A rotina de um atleta de golfe é tão puxada quanto a de atletas de outros esportes. Durante os períodos em que está no Brasil, Rafael Becker acorda cedo e medita antes de ir para o clube onde treina. O dia é finalizado com o treino físico cheio das especificidades do golfe. São trabalhados movimentos como mobilidade de quadril e rotação torácica, além de equilíbrio e força.
“Para mim, é como se eu tivesse um momento pré-temporada. Eu foco muito mais na parte física. Eu sei que o meu treino não vai ser tão bom, mas eu sei que daqui a quatro semanas, quando chegar no Canadá, qualquer coisa que eu falar para o meu corpo ele vai conseguir fazer e ele vai responder”, explica.
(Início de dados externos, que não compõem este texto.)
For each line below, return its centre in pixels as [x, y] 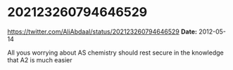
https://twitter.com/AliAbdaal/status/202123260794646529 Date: [102, 31]
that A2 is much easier [40, 59]
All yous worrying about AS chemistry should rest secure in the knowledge [115, 52]
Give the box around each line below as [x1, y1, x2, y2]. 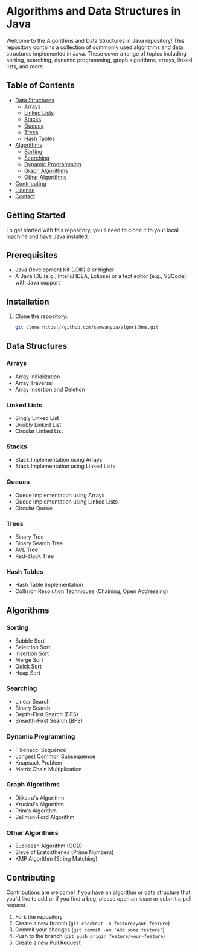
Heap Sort [14, 669, 41, 676]
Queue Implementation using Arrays [14, 491, 105, 499]
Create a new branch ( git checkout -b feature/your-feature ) [14, 919, 170, 927]
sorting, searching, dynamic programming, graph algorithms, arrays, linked [6, 56, 193, 63]
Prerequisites [6, 250, 58, 261]
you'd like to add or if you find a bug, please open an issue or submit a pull [6, 895, 192, 902]
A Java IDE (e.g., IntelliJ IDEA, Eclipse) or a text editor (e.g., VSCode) [14, 273, 187, 280]
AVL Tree [14, 546, 38, 553]
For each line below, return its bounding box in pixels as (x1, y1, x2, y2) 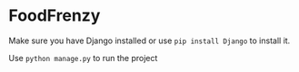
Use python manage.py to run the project (8, 52, 158, 63)
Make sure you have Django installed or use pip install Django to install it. (8, 35, 291, 46)
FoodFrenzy (8, 5, 101, 26)
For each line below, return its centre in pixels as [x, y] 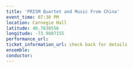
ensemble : [18, 50]
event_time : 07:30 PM [33, 17]
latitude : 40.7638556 [33, 28]
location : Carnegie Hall [36, 22]
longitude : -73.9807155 [35, 34]
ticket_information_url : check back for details [67, 45]
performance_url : [27, 39]
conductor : [19, 56]
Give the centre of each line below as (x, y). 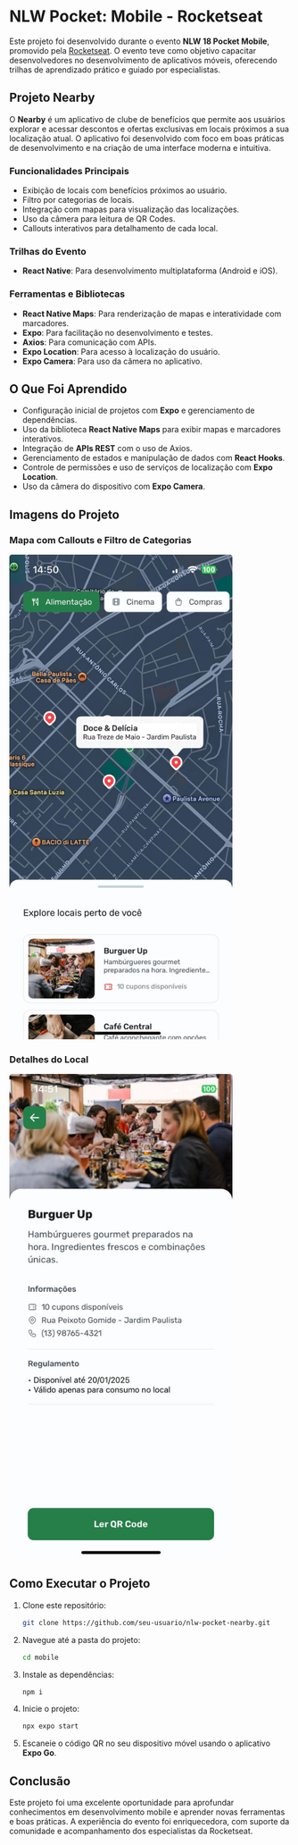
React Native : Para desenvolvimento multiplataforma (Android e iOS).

Outros profissionais recebem o acompanhamento das irmãs, até mesmo a distância. É o caso de nomes como Fred Biondi, que encerrou sua passagem pelo golfe universitário no ano passado como segundo colocado do ranking. Atualmente, aos 23 anos, ele é o melhor golfista brasileiro, com a maior chance de ir aos Jogos Olímpicos de Paris-2024, e disputa o circuito Korn Ferry. As gêmeas Arantes também já treinaram Bella Simões, promessa nacional de apenas 10 anos.